70周年“ブランドのコメ兵”が直面した「2つの危機」石原卓児社長インタビュー(2/3 ページ)

» 2018年04月03日 07時00分 公開
[青柳美帆子ITmedia]

爆買いによる最高益、そして翌年の赤字転落

 しかしその翌年、風は大きな“逆風”と変わった。爆買いブームが終息し、16年9月の中間決算では連結四半期純損失2800万円と株式会社化以降初の赤字に転落した。

 石原社長は「僕もショックだったし、社員も非常にショックを受けていました。特にリーマン直後の苦しいコメ兵を知らない若い社員たちから、『本当に大丈夫ですか?』と不安そうな声をかけられましたね。エリアの責任者を集めても、『頑張ろう、心配するな』と声を飛ばすことしかできませんでした」と当時を振り返る。

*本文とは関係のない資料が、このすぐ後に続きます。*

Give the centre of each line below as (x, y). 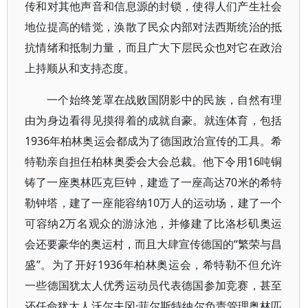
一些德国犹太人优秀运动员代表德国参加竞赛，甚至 (154, 285)
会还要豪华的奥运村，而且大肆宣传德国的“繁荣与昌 (154, 244)
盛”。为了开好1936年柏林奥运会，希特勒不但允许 (154, 265)
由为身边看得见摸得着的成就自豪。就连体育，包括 (154, 120)
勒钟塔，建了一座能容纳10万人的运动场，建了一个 (154, 203)
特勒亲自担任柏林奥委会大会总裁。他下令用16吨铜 (154, 162)
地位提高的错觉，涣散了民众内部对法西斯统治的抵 (154, 27)
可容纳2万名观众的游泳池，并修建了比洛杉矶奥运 (154, 223)
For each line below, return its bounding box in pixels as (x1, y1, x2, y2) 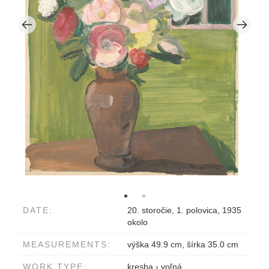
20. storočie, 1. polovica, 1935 (127, 205, 241, 216)
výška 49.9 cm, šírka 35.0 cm (127, 240, 238, 250)
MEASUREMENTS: (23, 240, 111, 250)
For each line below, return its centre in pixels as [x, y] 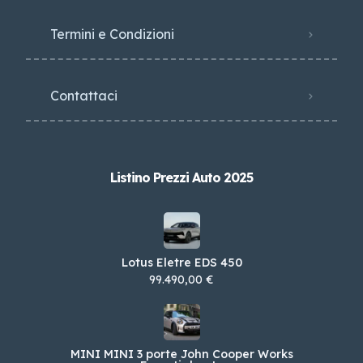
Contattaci [84, 96]
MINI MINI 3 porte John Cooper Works [181, 354]
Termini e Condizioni [112, 34]
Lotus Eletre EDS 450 [181, 263]
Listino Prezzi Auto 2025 [181, 177]
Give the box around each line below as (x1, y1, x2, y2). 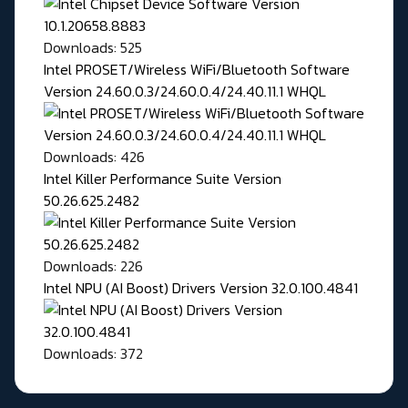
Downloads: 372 (44, 342, 143, 365)
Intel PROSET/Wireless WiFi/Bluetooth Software (44, 58, 350, 81)
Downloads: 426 (44, 146, 145, 168)
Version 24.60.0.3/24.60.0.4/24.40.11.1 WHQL (44, 80, 326, 103)
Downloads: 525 (44, 36, 142, 59)
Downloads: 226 (44, 255, 143, 278)
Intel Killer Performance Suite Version (44, 168, 281, 190)
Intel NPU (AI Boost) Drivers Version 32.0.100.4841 (44, 277, 358, 300)
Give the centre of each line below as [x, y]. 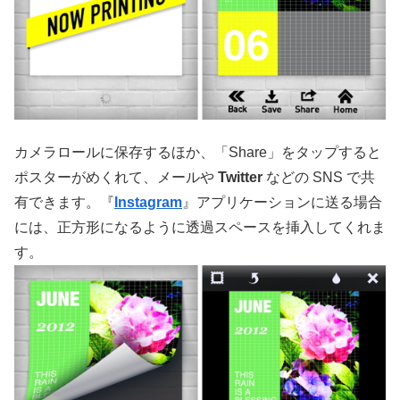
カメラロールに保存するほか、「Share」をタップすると [198, 152]
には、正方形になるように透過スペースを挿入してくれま [200, 227]
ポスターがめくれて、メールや [116, 177]
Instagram [148, 202]
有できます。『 [64, 202]
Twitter [240, 177]
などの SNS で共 [319, 177]
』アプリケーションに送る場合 [282, 202]
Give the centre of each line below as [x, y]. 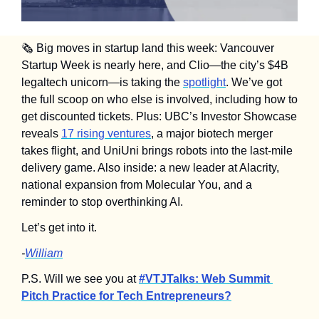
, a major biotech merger [212, 134]
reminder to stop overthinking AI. [102, 202]
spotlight [204, 83]
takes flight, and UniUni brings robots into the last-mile [157, 151]
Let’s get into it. [59, 228]
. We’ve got [254, 83]
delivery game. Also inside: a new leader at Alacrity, [150, 168]
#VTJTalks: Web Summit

 このままでは危ない――そう判断した石原社長は、「止血」をすると決めた。軌道に乗っていなかった9店舗を閉店。その一方で、梅田、新宿、名古屋の好立地に大型店を出店した。

 「不採算店を閉店することは守りの判断に見えますが、そうした店舗で店長をやっていたエース級の社員を、注力したい大型店に配置することができたのはプラスでした。彼らに対しては、止血して挽回するから頼んだ、という気持ちでしたね」

 品ぞろえも切り替えた。爆買いの波が押し寄せていたとき、100万〜300万円の商品が売れることも多くなり、社内でもニュースになって盛り上がっていたほどだった。高額商品を売るモチベーションが上がり、ラインアップが充実する一方で、特に国内の消費者に人気の価格帯である10万円前後の商品は少なくなっていた。爆買いによって売り上げが伸びていた裏で、いつのまにか既存の客が離れていたのだ。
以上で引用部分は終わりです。